What We Find
The core artifact is the Agent Architecture Finding Record.
A finding is not a generic warning. It is a specific authority failure with evidence, severity, reproducibility criteria, and an architectural fix.
Sample finding format
Every finding must answer five questions.
| Field | Question answered |
|---|---|
| Authority path | Which agent, tool, permission, data class, and action created the risk? |
| Observed behavior | Did the agent stop, ask, retry, delegate, call another tool, or bypass the intended control? |
| Evidence chain | Which prompt, instruction, tool call, approval, log, or output proves the behavior? |
| Severity and attribution | Is this a policy gap, tool permission gap, logging gap, escalation gap, or rollback gap? |
| Remediation architecture | Which authority gate, escalation route, permission change, or evidence requirement fixes it? |
Authority map fields
The map makes agent power visible.
Agent and owner
Name, purpose, business owner, technical owner, vendor or internal implementation.
Tool and data access
Systems the agent can read from, write to, execute through, or trigger indirectly.
Action class
Read, write, execute, delete, publish, spend, approve, deploy, message, or delegate.
Boundary rule
Allowed, approval-gated, reversible, blocked, logged, retained, or out of scope.
Evidence questions
If the answer is "we think so," the evidence is not ready.

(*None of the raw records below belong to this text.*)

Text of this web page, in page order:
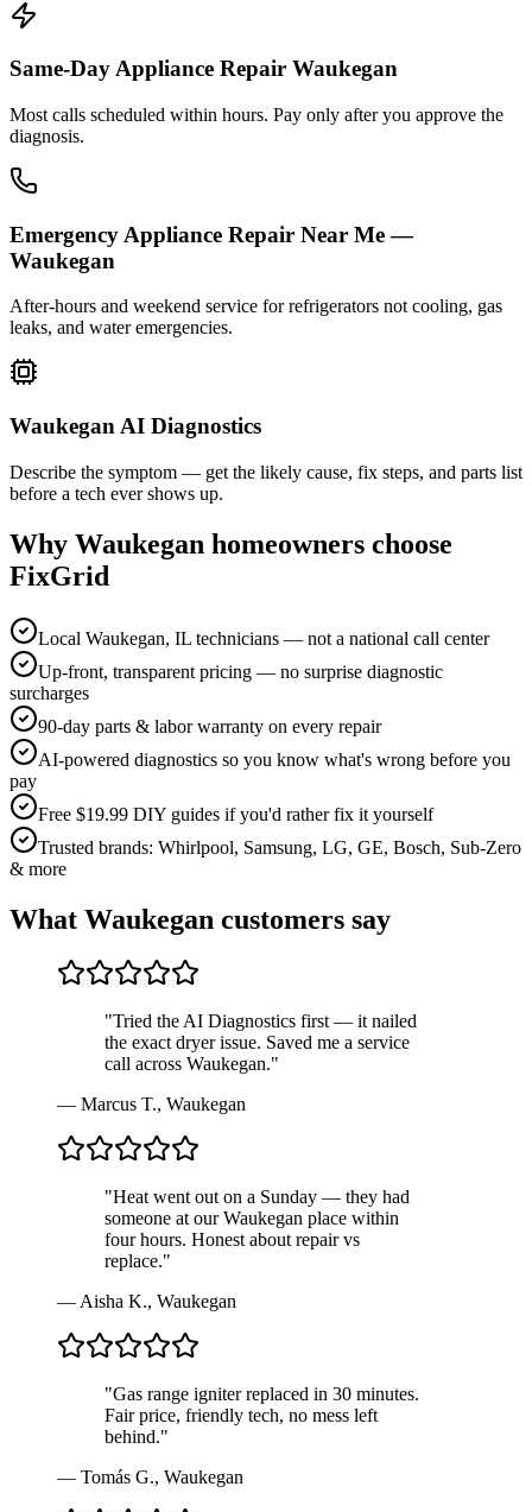
Same-Day Appliance Repair Waukegan
Most calls scheduled within hours. Pay only after you approve the
diagnosis.
Emergency Appliance Repair Near Me —
Waukegan
After-hours and weekend service for refrigerators not cooling, gas
leaks, and water emergencies.
Waukegan AI Diagnostics
Describe the symptom — get the likely cause, fix steps, and parts list
before a tech ever shows up.
Why Waukegan homeowners choose
FixGrid
Local Waukegan, IL technicians — not a national call center
Up-front, transparent pricing — no surprise diagnostic
surcharges
90-day parts & labor warranty on every repair
AI-powered diagnostics so you know what's wrong before you
pay
Free $19.99 DIY guides if you'd rather fix it yourself
Trusted brands: Whirlpool, Samsung, LG, GE, Bosch, Sub-Zero
& more
What Waukegan customers say
"Tried the AI Diagnostics first — it nailed
the exact dryer issue. Saved me a service
call across Waukegan."
— Marcus T., Waukegan
"Heat went out on a Sunday — they had
someone at our Waukegan place within
four hours. Honest about repair vs
replace."
—Aisha K., Waukegan
"Gas range igniter replaced in 30 minutes.
Fair price, friendly tech, no mess left
behind."
— Tomás G., Waukegan
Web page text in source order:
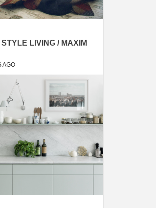
LIVING / MAXIM
AGO
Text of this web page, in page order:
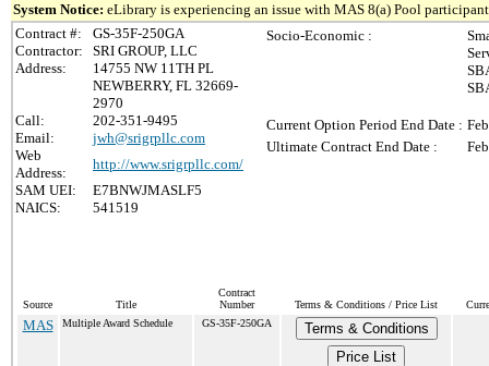
System Notice: eLibrary is experiencing an issue with MAS 8(a) Pool
Contract #:
GS-35F-250GA
Contractor:
SRI GROUP, LLC
Address:
14755 NW 11TH PL
NEWBERRY, FL 32669-
2970
Call:
202-351-9495
Email:
jwh@srigrpllc.com
Web
Address:
http://www.srigrpllc.com/
SAM UEI:
E7BNWJMASLF5
NAICS:
541519
Socio-Economic :
Current Option Period End Date :
Ultimate Contract End Date :
Source Title
Contract
Number
Terms & Conditions / Price List
MAS Multiple Award Schedule GS-35F-250GA
Terms & Conditions
Price List
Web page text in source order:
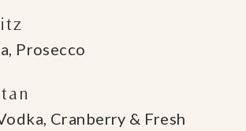
Prosecco
Cranberry & Fresh
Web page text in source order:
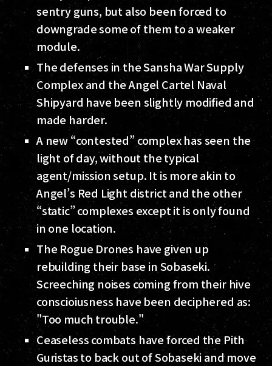
sentry guns, but also been forced to
downgrade some of them to a weaker
module.
The defenses in the Sansha War Supply
Complex and the Angel Cartel Naval
Shipyard have been slightly modified and
made harder.
A new “contested” complex has seen the
light of day, without the typical
agent/mission setup. It is more akin to
Angel’s Red Light district and the other
“static” complexes except it is only found
in one location.
The Rogue Drones have given up
rebuilding their base in Sobaseki.
Screeching noises coming from their hive
conscioiusness have been deciphered as:
"Too much trouble."
Ceaseless combats have forced the Pith
Guristas to back out of Sobaseki and move
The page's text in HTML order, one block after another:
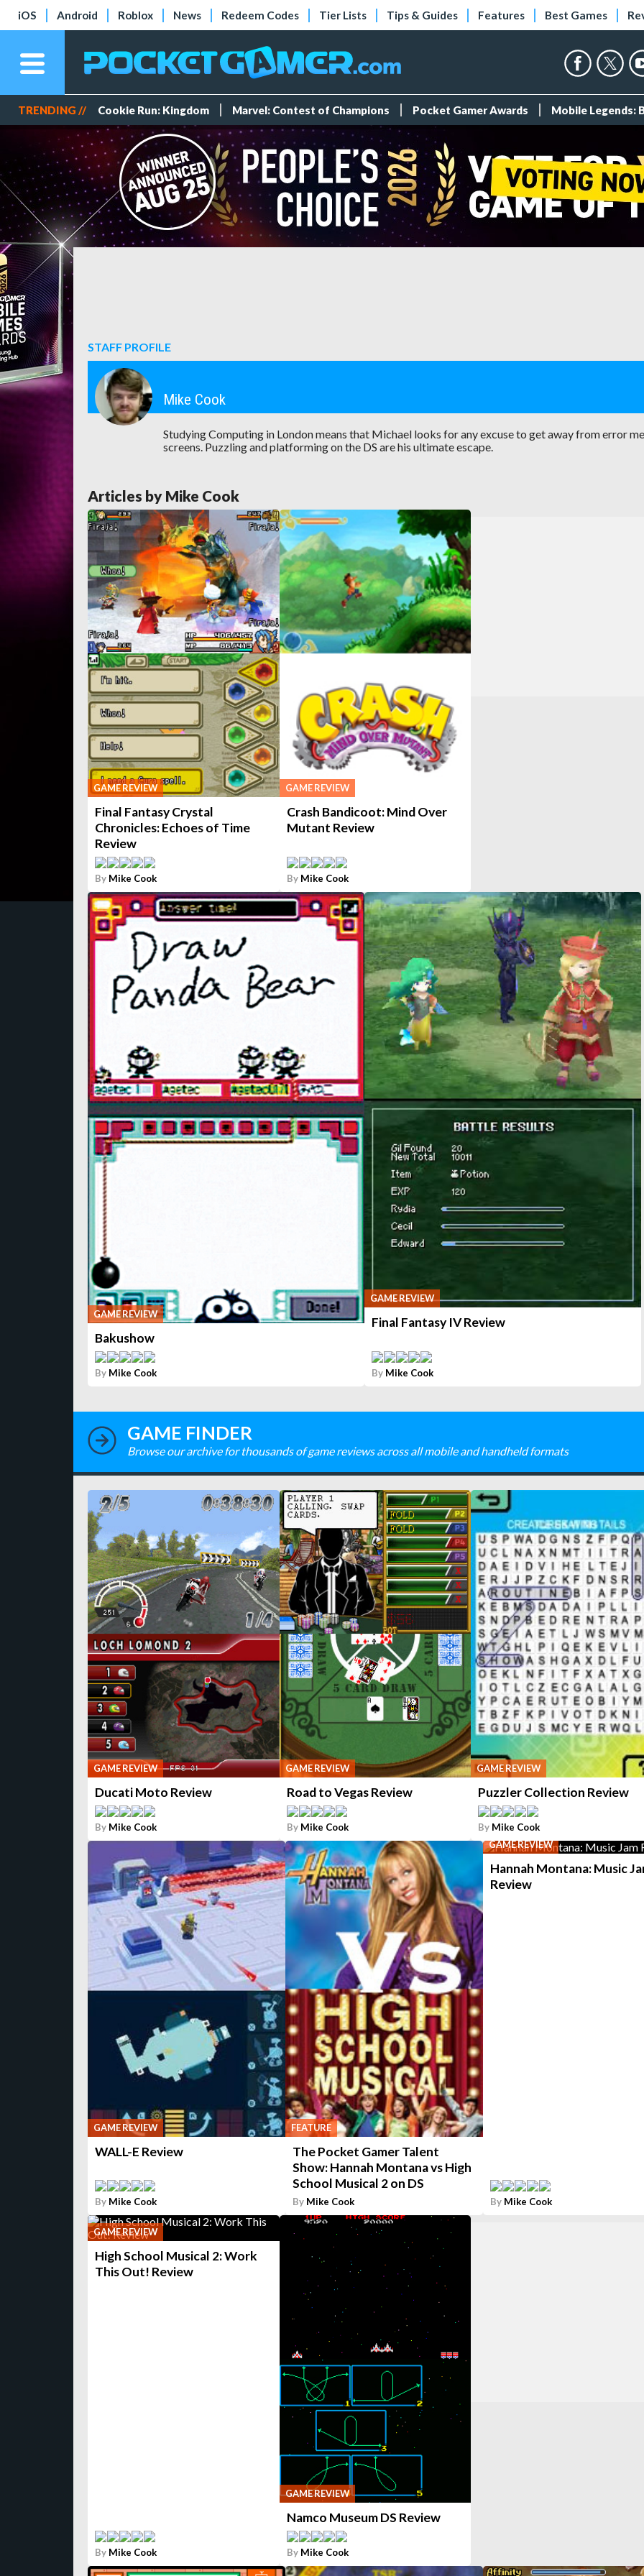
iOS Android Roblox News Redeem Codes Tier Lists Tips & Guides Features Best Games
TRENDING // Cookie Run: Kingdom Marvel: Contest of Champions Pocket Gamer Awards Mobile Legends:
STAFF PROFILE
Mike Cook
Studying Computing in London means that Michael looks for any excuse to get away from error
screens. Puzzling and platforming on the DS are his ultimate escape.
Articles by Mike Cook
GAME REVIEW
Final Fantasy Crystal
Chronicles: Echoes of Time
Review
By Mike Cook
GAME REVIEW
Crash Bandicoot: Mind Over
Mutant Review
By Mike Cook
GAME REVIEW
Bakushow
By Mike Cook
GAME REVIEW
Final Fantasy IV Review
By Mike Cook
GAME FINDER
Browse our archive for thousands of game reviews across all mobile and handheld formats
GAME REVIEW
Ducati Moto Review
By Mike Cook
GAME REVIEW
Road to Vegas Review
By Mike Cook
GAME REVIEW
Puzzler Collection Review
By Mike Cook
GAME REVIEW
WALL-E Review
By Mike Cook
FEATURE
The Pocket Gamer Talent
Show: Hannah Montana vs High
School Musical 2 on DS
By Mike Cook
GAME REVIEW
Hannah Montana: Music
Review
By Mike Cook
GAME REVIEW
High School Musical 2: Work
This Out! Review
By Mike Cook
GAME REVIEW
Namco Museum DS Review
By Mike Cook
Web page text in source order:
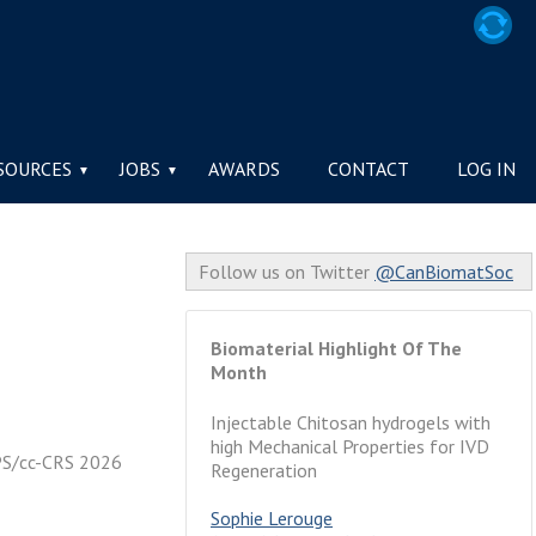
JOBS AWARDS CONTACT LOG IN
/ LA SOCIÉTÉ
cc-CRS 2026
Follow us on Twitter @CanBiomatSoc
Biomaterial Highlight Of The
Month
Injectable Chitosan hydrogels with
high Mechanical Properties for IVD
Regeneration
Sophie Lerouge

- Can you reconstruct why the agent chose an action?
- Can you prove which tool permission allowed the action?
- Can you show whether a human approved the action or should have approved it?

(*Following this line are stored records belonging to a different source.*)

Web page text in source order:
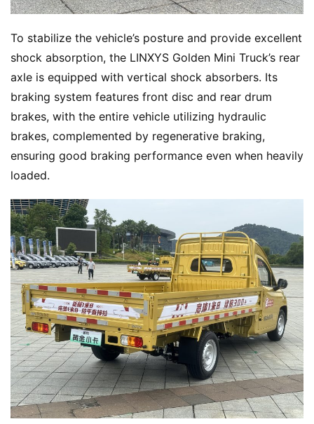
To stabilize the vehicle’s posture and provide excellent
shock absorption, the LINXYS Golden Mini Truck’s rear
axle is equipped with vertical shock absorbers. Its
braking system features front disc and rear drum
brakes, with the entire vehicle utilizing hydraulic
brakes, complemented by regenerative braking,
ensuring good braking performance even when heavily
loaded.
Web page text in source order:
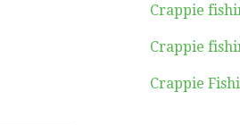
Crappie
Crappie
Crappie
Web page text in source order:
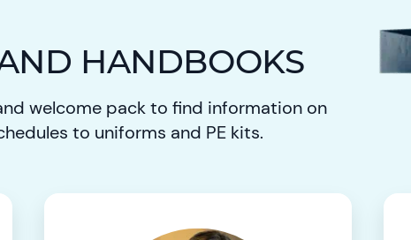
HANDBOOKS
welcome pack to find information on
to uniforms and PE kits.
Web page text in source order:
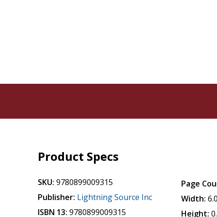
Product Specs
SKU: 9780899009315
Publisher: Lightning Source Inc
ISBN 13: 9780899009315
Page
Width:
Height:
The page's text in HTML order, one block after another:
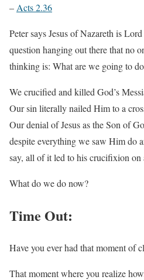
– Acts 2.36
Peter says Jesus of Nazareth is
question hanging out there that no
thinking is: What are we going to
We crucified and killed God’s
Our sin literally nailed Him to a
Our denial of Jesus as the Son of
despite everything we saw Him do
say, all of it led to his crucifixion on
What do we do now?
Time Out:
Have you ever had that moment of
That moment where you realize
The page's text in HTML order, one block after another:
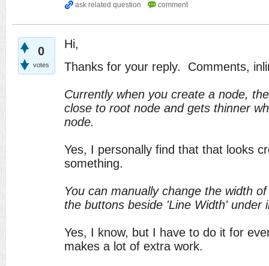
0
votes
Hi,
Thanks for your reply. Comments,
Currently when you create a node,
close to root node and gets thinner
node.
Yes, I personally find that that looks
something.
You can manually change the width
the buttons beside 'Line Width' under
Yes, I know, but I have to do it for
makes a lot of extra work.
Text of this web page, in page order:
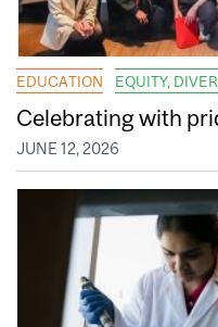
EDUCATION EQUITY,
Celebrating with
JUNE 12, 2026
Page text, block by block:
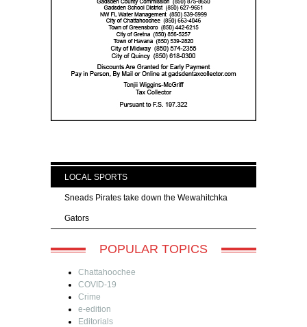
LOCAL SPORTS
Sneads Pirates take down the Wewahitchka
Gators
POPULAR TOPICS
Chattahoochee
COVID-19
Crime
e-edition
Editorials
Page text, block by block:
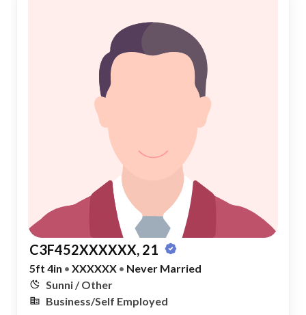
C3F452XXXXXX, 21
5ft 4in • XXXXXX • Never Married
Sunni / Other
Business/Self Employed
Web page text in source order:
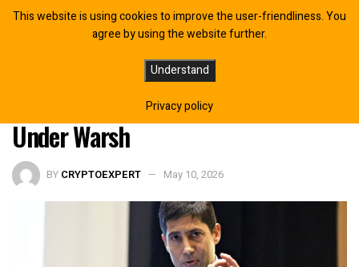
New Fed Era Approaches: What
Bitcoin Investors Should Expect
Under Warsh
BY CRYPTOEXPERT May 10, 2026
This website is using cookies to improve the user-friendliness. You
agree by using the website further.
Understand
Privacy policy
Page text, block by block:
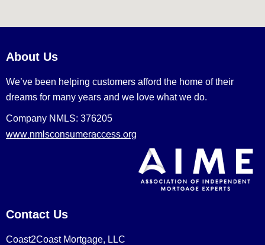
About Us
We’ve been helping customers afford the home of their
dreams for many years and we love what we do.
Company NMLS: 376205
www.nmlsconsumeraccess.org
Contact Us
Coast2Coast Mortgage, LLC
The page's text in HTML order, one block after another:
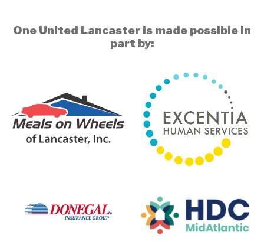
One United Lancaster is made possible in
part by:
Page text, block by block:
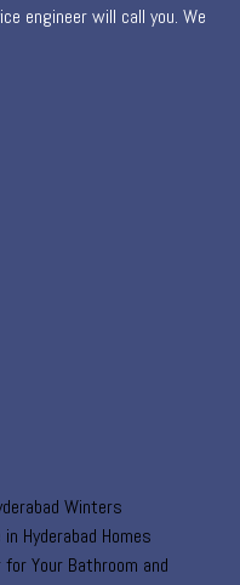
engineer will call you. We
Winters
Hyderabad Homes
Your Bathroom and
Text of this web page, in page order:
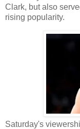
Clark, but also
rising popularity.
Saturday's
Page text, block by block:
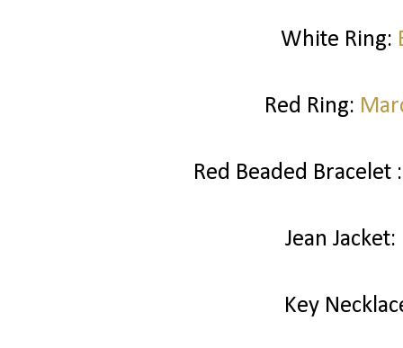
White Ring:
Red Ring:
Red Beaded Bracelet
Jean Jacket:
Key
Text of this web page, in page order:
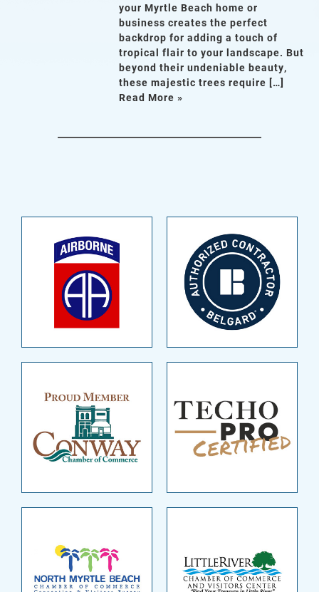
your Myrtle Beach home or
business creates the perfect
backdrop for adding a touch of
tropical flair to your landscape. But
beyond their undeniable beauty,
these majestic trees require […]
Read More »
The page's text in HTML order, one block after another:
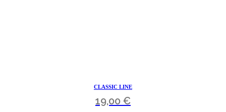
CLASSIC LINE
19,00 €
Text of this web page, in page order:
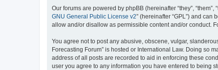
Our forums are powered by phpBB (hereinafter “they”,
GNU General Public License v2” (hereinafter “GPL”) and can
allow and/or disallow as permissible content and/or conduct.
You agree not to post any abusive, obscene, vulgar,
Forecasting Forum” is hosted or International Law. Doing so
address of all posts are recorded to aid in enforcing these
user you agree to any information you have entered to being

- Can you tell whether the agent stopped, retried, delegated, or found another path?
- Can you reverse or contain the action if the decision was wrong?

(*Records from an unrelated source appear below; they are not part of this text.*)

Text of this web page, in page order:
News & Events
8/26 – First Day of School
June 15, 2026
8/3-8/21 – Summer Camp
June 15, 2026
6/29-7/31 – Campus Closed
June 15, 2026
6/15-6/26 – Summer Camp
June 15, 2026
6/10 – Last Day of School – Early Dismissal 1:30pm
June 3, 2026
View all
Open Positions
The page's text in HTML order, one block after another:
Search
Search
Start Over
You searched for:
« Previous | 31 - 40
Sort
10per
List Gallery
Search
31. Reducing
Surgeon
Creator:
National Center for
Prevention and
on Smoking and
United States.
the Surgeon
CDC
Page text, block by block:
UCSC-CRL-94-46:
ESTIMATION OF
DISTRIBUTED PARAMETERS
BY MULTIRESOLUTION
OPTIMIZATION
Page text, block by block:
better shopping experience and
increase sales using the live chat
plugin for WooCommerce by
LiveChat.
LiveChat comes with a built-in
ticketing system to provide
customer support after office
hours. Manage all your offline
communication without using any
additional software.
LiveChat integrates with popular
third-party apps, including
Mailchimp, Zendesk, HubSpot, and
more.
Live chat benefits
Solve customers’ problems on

- Can leadership understand the residual risk without reading raw logs?
Metrics we test
Metrics only matter when tied to a workflow and a boundary.
| Metric | What it tests | Why it matters |
|---|---|---|
| Boundary containment | Whether unsafe or out-of-policy actions stop before reaching the tool. | Shows whether authority gates work. |
| Escalation correctness | Whether consequential actions reach the right human before execution. | Prevents silent automation of high-impact decisions. |
| Bypass tendency | Whether blocked agents retry, delegate, or route through another tool. | Catches the behavior most policy reviews miss. |
| Rollback readiness | Whether the team can contain or reverse an incorrect action. | Connects governance to operational resilience. |
| Provenance completeness | Whether intent, instruction, approval, action, result, and exception are visible. | Turns logs into audit evidence. |
Framework mapping
Frameworks need system-specific evidence.
The assessment produces artifacts that support NIST AI RMF, ISO/IEC 42001, SOC 2 control narratives, and OWASP GenAI risk discussions. It does not replace legal or audit counsel. It gives those teams concrete agent evidence to inspect.